Владимир-Северный он знал если не назубок, то с пятое на десятое — ближайшие к дому Поленьки улицы-переулочки, центр, Медвежий Угол, где стояла их школа, Торговища. Знал, где можно срезать угол, где перескочить через забор, где промчаться огородами. Начинающих ведьмаков так тренировали — опоив зельем, сонными, отвозили на окраину и бросали на улице. Сумеешь к назначенному часу вернуться — молодец. Не сумеешь — а на что ты тогда годен? Лясоту как раз однажды в Грачи и забросили…
Пробежав почти всю Затинную, нырнул в щель между заборами. Протиснулся боком, топча росший там бурьян и прислушиваясь к шуму погони. Не далеко и не близко. Видали наверняка, что нырнул сюда, да не поспеют. Его учили специально, а жандармы люди простые — полезут напролом, да и застрянут.
Уже спокойно выбрался на соседнюю улицу, сунул пистолеты за пояс, пошел быстрым шагом. Главное не бежать сломя голову — так его наверняка запомнят. Так, где это он? Никак Речная? Точно. Вот маковка церкви Святой Анны. От нее направо до конца, там свернуть на Протасьину Слободу, которая выведет прямиком на Соборную улицу. А уж с нее…
Он споткнулся. Мысли сбились — у поворота стоял жандарм, Синяя шинель, бердыш, сабля на боку. Все честь по чести. Просто стоял, не на страже, но у Лясоты в душе опять шевельнулось недоброе предчувствие. Либо пройти мимо него, либо повернуть назад, туда, где его ждет погоня. Без пальто, сюртук нараспашку, лицо и руки в порезах. Штанина на колене порвана… Заметит!
Точно. Жандарм так и впился в него взглядом.
— Откуда такой свалился?
— От полюбовницы, — почти не соврал Лясота, не сбавляя шага. — Супруг у нее ревнивый, не ко времени вернулся.
— От полюбовницы? Это кто же из наших баб гуляет?
— Не из ваших. — Лясота уже сто раз проклял себя за то, что втянулся в разговор. — С Затинной. Ну, бывай, служивый. А мне домой надо.
— Погодь, — жандарм заступил дорогу. — А ну пачпорт покажи!
Вот ведь гад! Мысленно послав блюстителя порядка по матери, вслух Лясота сказал:
— Да ты с ума сошел? Кто ж к любовнице с паспортом ходит?

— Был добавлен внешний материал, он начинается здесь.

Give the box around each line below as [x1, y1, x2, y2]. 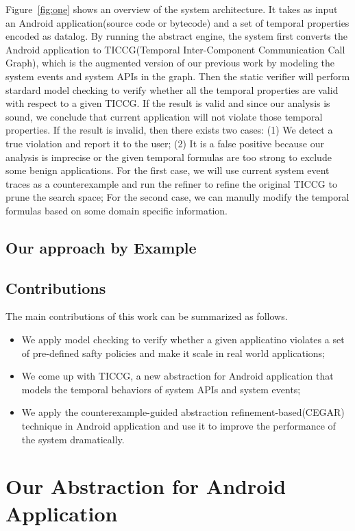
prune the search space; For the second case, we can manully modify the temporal [5, 190, 350, 204]
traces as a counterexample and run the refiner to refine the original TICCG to [5, 176, 337, 190]
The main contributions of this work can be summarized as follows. [5, 309, 288, 323]
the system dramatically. [21, 432, 125, 446]
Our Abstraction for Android [5, 472, 286, 500]
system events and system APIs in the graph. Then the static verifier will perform [5, 69, 350, 83]
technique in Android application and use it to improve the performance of [21, 419, 336, 433]
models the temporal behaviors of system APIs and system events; [21, 382, 301, 396]
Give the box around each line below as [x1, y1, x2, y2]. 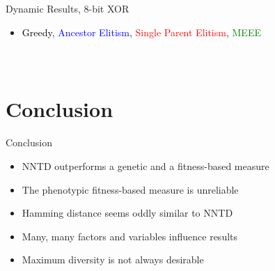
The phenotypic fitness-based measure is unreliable [22, 182, 239, 196]
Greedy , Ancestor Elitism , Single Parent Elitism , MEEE [22, 24, 261, 39]
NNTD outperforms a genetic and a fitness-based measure [22, 158, 269, 173]
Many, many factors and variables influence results [22, 229, 238, 243]
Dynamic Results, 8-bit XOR [6, 1, 129, 15]
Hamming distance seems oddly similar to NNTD [22, 206, 233, 220]
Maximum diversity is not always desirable [22, 252, 204, 267]
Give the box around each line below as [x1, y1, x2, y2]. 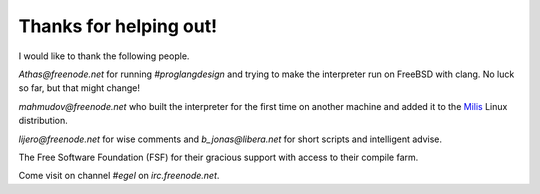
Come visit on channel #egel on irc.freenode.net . [18, 170, 220, 182]
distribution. [18, 115, 69, 127]
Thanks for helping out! [18, 15, 218, 37]
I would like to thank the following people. [18, 50, 190, 62]
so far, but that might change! [18, 82, 140, 94]
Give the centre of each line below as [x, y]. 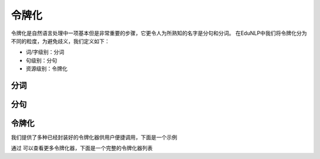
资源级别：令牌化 [47, 69]
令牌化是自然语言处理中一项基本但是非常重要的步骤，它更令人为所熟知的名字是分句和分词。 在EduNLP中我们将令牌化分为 [159, 33]
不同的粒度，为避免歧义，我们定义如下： [60, 41]
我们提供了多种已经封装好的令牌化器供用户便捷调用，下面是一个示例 [94, 137]
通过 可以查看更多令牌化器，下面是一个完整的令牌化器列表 [82, 148]
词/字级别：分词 [45, 52]
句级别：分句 [41, 60]
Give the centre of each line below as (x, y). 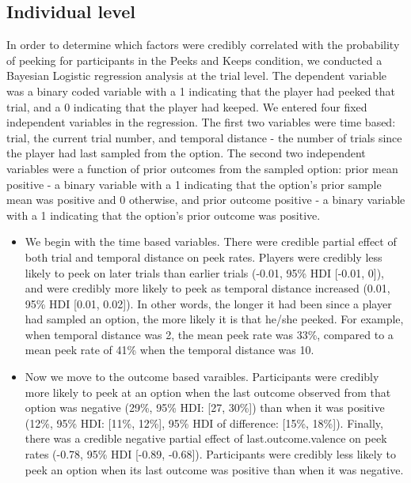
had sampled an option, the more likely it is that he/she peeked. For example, (214, 319)
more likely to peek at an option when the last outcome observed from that (208, 392)
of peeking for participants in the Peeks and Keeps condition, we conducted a (194, 60)
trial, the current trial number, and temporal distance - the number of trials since (204, 137)
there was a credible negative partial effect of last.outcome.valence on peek (206, 438)
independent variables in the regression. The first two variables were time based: (201, 122)
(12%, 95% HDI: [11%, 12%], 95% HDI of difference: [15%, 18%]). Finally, (204, 423)
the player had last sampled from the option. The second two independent (186, 153)
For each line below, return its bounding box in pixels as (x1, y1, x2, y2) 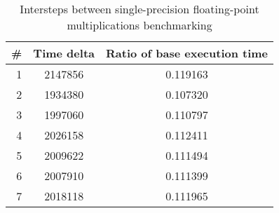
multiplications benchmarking (67, 17, 212, 33)
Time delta (33, 45, 95, 61)
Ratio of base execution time (105, 45, 268, 61)
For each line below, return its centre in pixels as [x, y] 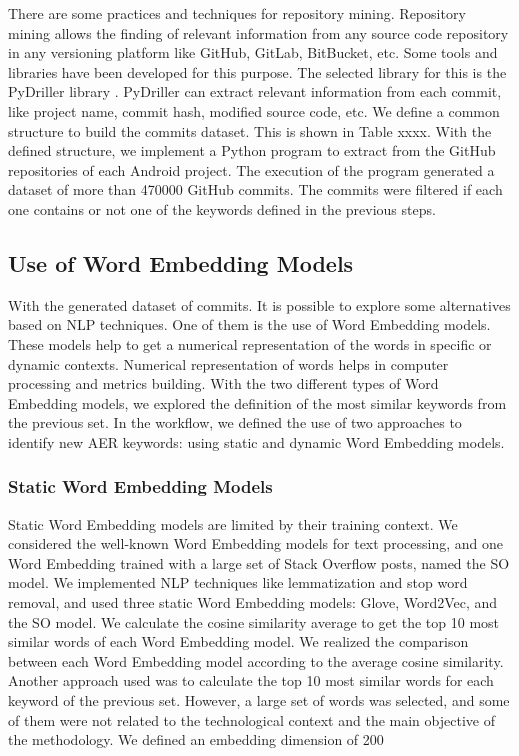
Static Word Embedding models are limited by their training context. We [233, 523]
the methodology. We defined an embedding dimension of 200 [196, 739]
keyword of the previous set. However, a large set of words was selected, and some [259, 700]
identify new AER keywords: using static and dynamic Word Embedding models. [256, 441]
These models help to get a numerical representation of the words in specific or [250, 343]
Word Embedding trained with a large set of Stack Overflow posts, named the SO [259, 562]
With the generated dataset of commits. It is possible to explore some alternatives [259, 304]
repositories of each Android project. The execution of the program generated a [251, 169]

— А мне все едино. Покажь — и все тут! А не то в участок сведу.
Он напрашивался на взятку. Полтина или рубль вполне бы заменили и паспорт, и вид на жительство. Но денег у Лясоты не было. Он попятился, что для жандарма, как для пса, послужило сигналом к атаке.
— А ну стой!
Медлить больше было нельзя — в конце улицы показались жандармы с городовым, разгоряченные погоней и злые оттого, что их заставили лазить по заборам. Лясота ловко поднырнул под бердыш, припав на колено, и побежал прочь. Вслед ему неслись крики.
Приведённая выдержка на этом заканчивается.